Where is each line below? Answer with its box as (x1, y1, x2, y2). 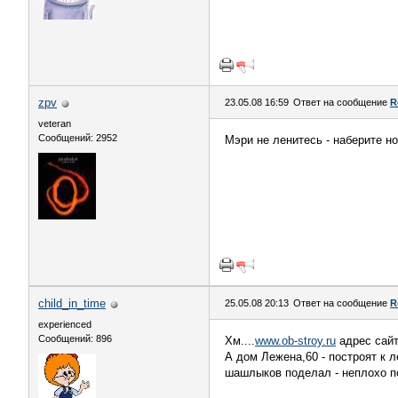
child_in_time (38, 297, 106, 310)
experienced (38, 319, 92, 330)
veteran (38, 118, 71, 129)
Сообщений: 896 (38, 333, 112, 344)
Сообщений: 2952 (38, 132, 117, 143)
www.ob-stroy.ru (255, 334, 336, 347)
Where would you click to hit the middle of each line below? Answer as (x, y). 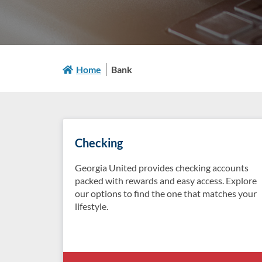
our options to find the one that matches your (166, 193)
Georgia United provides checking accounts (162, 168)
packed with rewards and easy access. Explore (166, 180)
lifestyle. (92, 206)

---

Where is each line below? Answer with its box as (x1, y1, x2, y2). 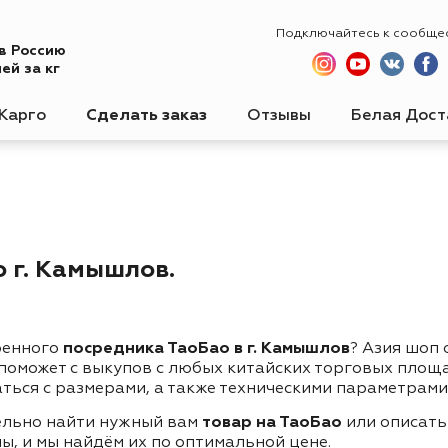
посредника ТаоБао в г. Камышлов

• [DESCRIPTION OF THE TASK] Beginning with the line that contains "Сообщений: 2952 (38, 132, 117, 143)" and ending with the line that contains "lifestyle. (92, 206)", reproduce the listing exactly, pictures excluded.

• [COMPLETED EXERCISE]
Сообщений: 2952 (38, 132, 117, 143)
www.ob-stroy.ru (255, 334, 336, 347)
Where would you click to hit the middle of each line below? Answer as (x, y). 
our options to find the one that matches your (166, 193)
Georgia United provides checking accounts (162, 168)
packed with rewards and easy access. Explore (166, 180)
lifestyle. (92, 206)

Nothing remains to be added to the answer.